Delta opioid receptor (DOR) expression on myeloid-derived suppressor cells (MDSCs) represents a novel target to overcome resistance to immune checkpoint inhibitors (ICIs) Free

Several studies suggest an association between opioid use for cancer pain and shorter survival, with research in animals indicating that opioids may promote angiogenesis, tumor growth, and metastasis.

Myeloid-derived suppressor cells (MDSCs) are a heterogeneous population of immature myeloid cells that contribute significantly to creating an immunosuppressive tumor microenvironment (TME), suppressing anti-tumor immune responses, and contribute significantly to both angiogenesis and tumor metastasis. We asked whether pro-tumorigenic effects of opioids may be mediated through a specific opioid receptor on MDSCs.

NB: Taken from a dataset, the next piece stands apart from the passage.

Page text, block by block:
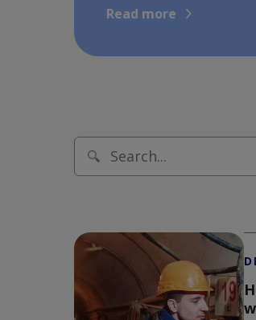
Read more
This is a search field

To address this, we investigated whether the delta opioid receptor (DOR) is expressed on and plays a role in the immunosuppressive functionality of MDSCs. We demonstrate that the DOR is highly expressed on MDSCs from tumors. In addition, antagonism of DOR with a specific inhibitor modulated a variety of direct and indirect MDSC-mediated immunosuppressive factors and reversed T cell suppression, suggesting the DOR may be a novel target to reprogram MDSC induced immunosuppression in the TME.

In vitro, both bone marrow-derived MDSCs from C57BL/6 and BALB/c were generated with a combination of GM-CSF, G-CSF, and IL-6 exhibited robust expression of DOR, with over 50% of the cells positive by flow measurement using a DOR specific antibody. These MDSCs exhibited hallmark suppressive functions, including reactive oxygen species (ROS) production and inhibiting CD4+ and CD8⁺ T cell proliferation. More importantly, treatment of MDSCs with TH-31, ([N, N-(Me)2-Dmt-Tic-NH2), a highly specific DOR antagonist, reduced ROS production and the expression of inducible nitric oxide synthase (iNOS) and arginase 1, key enzymes involved in MDSC-mediated suppression compared to MDSCs without TH-31.

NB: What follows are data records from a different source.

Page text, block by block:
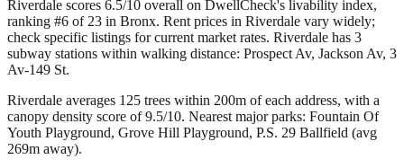
Riverdale scores 6.5/10 overall on DwellCheck's livability index,
ranking #6 of 23 in Bronx. Rent prices in Riverdale vary widely;
check specific listings for current market rates. Riverdale has 3
subway stations within walking distance: Prospect Av, Jackson Av, 3
Av-149 St.
Riverdale averages 125 trees within 200m of each address, with a
canopy density score of 9.5/10. Nearest major parks: Fountain Of
Youth Playground, Grove Hill Playground, P.S. 29 Ballfield (avg
269m away).
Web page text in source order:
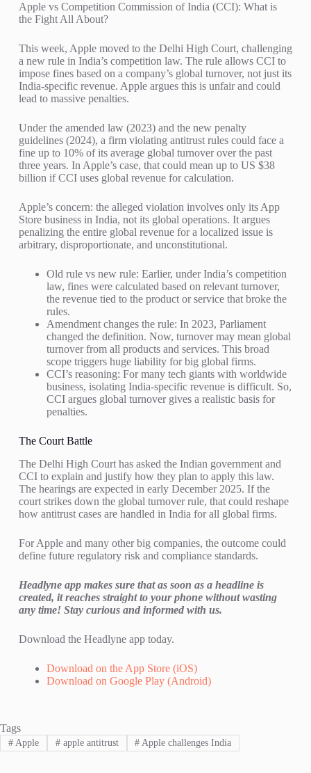
Apple vs Competition Commission of India (CCI): What is
the Fight All About?
This week, Apple moved to the Delhi High Court, challenging
a new rule in India’s competition law. The rule allows CCI to
impose fines based on a company’s global turnover, not just its
India-specific revenue. Apple argues this is unfair and could
lead to massive penalties.
Under the amended law (2023) and the new penalty
guidelines (2024), a firm violating antitrust rules could face a
fine up to 10% of its average global turnover over the past
three years. In Apple’s case, that could mean up to US $38
billion if CCI uses global revenue for calculation.
Apple’s concern: the alleged violation involves only its App
Store business in India, not its global operations. It argues
penalizing the entire global revenue for a localized issue is
arbitrary, disproportionate, and unconstitutional.
Old rule vs new rule: Earlier, under India’s competition
law, fines were calculated based on relevant turnover,
the revenue tied to the product or service that broke the
rules.
Amendment changes the rule: In 2023, Parliament
changed the definition. Now, turnover may mean global
turnover from all products and services. This broad
scope triggers huge liability for big global firms.
CCI’s reasoning: For many tech giants with worldwide
business, isolating India-specific revenue is difficult. So,
CCI argues global turnover gives a realistic basis for
penalties.
The Court Battle
The Delhi High Court has asked the Indian government and
CCI to explain and justify how they plan to apply this law.
The hearings are expected in early December 2025. If the
court strikes down the global turnover rule, that could reshape
how antitrust cases are handled in India for all global firms.
For Apple and many other big companies, the outcome could
define future regulatory risk and compliance standards.
Headlyne app makes sure that as soon as a headline is
created, it reaches straight to your phone without wasting
any time! Stay curious and informed with us.
Download the Headlyneapp today.
Download on the App Store (iOS)
Download on Google Play (Android)
Tags
#Apple #apple antitrust # Apple challenges India

We further analyzed MDSCs from bone marrow, spleen, and tumors (B16F10 melanoma-bearing C57BL/6 mice). Both polymorphonuclear (PMN-MDSCs) and monocytic (M-MDSCs) subsets were detected across all tissues. Tumor-infiltrating PMN-MDSCs showed significantly elevated DOR expression compared to bone marrow or spleen (49.47±14.14%, 3.50±1.56%, 9.61±2.36%, p≤0.001, respectively), with a similar trend observed for M-MDSCs (66.8±5.40%, 0.89±0.42%, 7.29±2.62%, p≤0.001, respectively). Simultaneously, these tumor-infiltrating PMN-MDSCs exhibited significantly higher reactive oxygen species (ROS) production compared to bone marrow or spleen derived (100±23.00%, 4.53±52.12%, 3.32±48.27%, p=<0.01, respectively ) and total MDSC arginase activity significantly higher compared to bone marrow or spleen derived (100±4.75%, 16.82±2.00%, 38.64±0.967%, p=<0.05, respectively ). Functional assays confirmed that MDSCs effectively suppressed T cell proliferation in a MDSC: T ratio dependent manner.

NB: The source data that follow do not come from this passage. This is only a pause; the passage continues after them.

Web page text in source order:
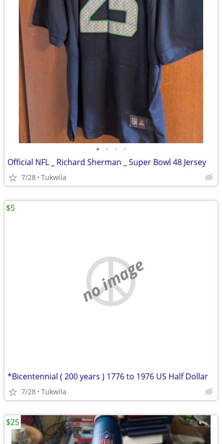
• • • •
Official NFL _ Richard Sherman _ Super Bowl 48 Jersey
7/28 Tukwila
no image
*Bicentennial ( 200 years ) 1776 to 1976 US Half Dollar
7/28 Tukwila
$5
$25
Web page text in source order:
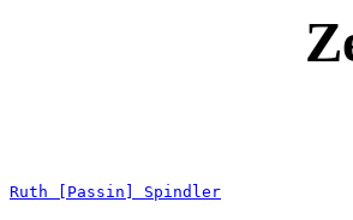
Ruth [Passin] Spindler
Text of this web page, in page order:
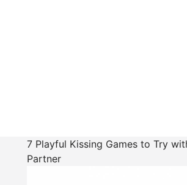
7 Playful Kissing Games to Try
Partner
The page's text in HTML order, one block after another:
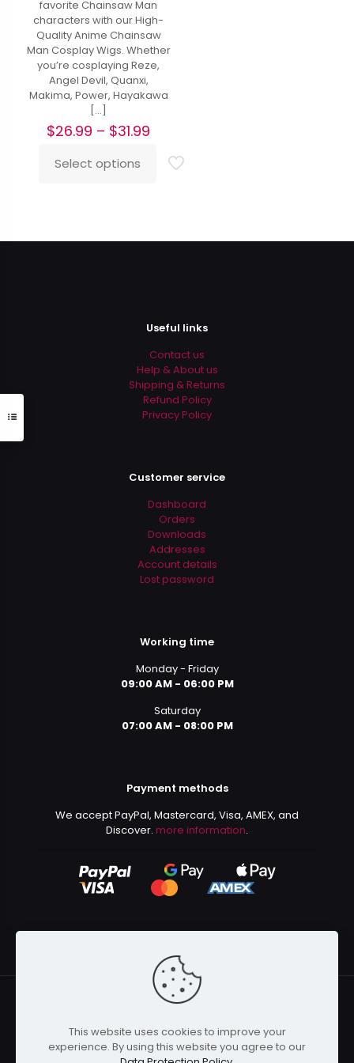
favorite Chainsaw Man
characters with our High-
Quality Anime Chainsaw
Man Cosplay Wigs. Whether
you’re cosplaying Reze,
Angel Devil, Quanxi,
Makima, Power, Hayakawa
[…]
$26.99 – $31.99
$26.99
through
Select options
This
The
Useful links
Contact us
Help & About us
Shipping & Returns
Refund Policy
Privacy Policy
Customer service
Dashboard
Orders
Downloads
Addresses
Account details
Lost password
Working time
Monday - Friday
09:00 AM - 06:00 PM
Saturday
07:00 AM - 08:00 PM
Payment methods
We accept PayPal, Mastercard, Visa, AMEX, and
Discover. more information.
© 2024 Kurusenpai | All Rights Reserved | Powered by
Kurustore
This website uses cookies to improve your
experience. By using this website you agree to our
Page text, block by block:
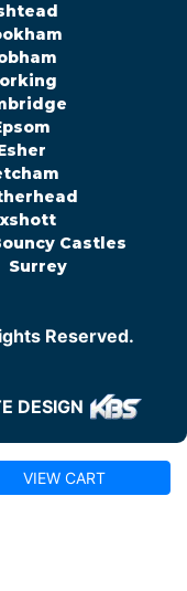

To assess the translational relevance of these findings, we evaluated MDSCs isolated from the bone marrow of a patient with aplastic anemia who progressed to large granular lymphocyte (LGL) leukemia. Patient-derived MDSCs suppressed CD4⁺ T cell proliferation in vitro. Treatment of MDSCs (CD33⁺-enriched MDSCs) with TH-31 for 48 hours, followed by co-culture with healthy donor T cells (MDSC:T ratios 1:2 or 1:4), resulting in the complete reversal of MDSC inhibition of T cell proliferation.

Together, these preliminary findings demonstrate that DOR may represent a single target of intervention to reprogram multiple functional pathways coupled to MDSC induced immunosuppression. Additional data on the effects of DOR ligands on MDSCs migration, and on the levels and expressions of key functional molecules modulating MDSC activity will be available at the date of the meeting.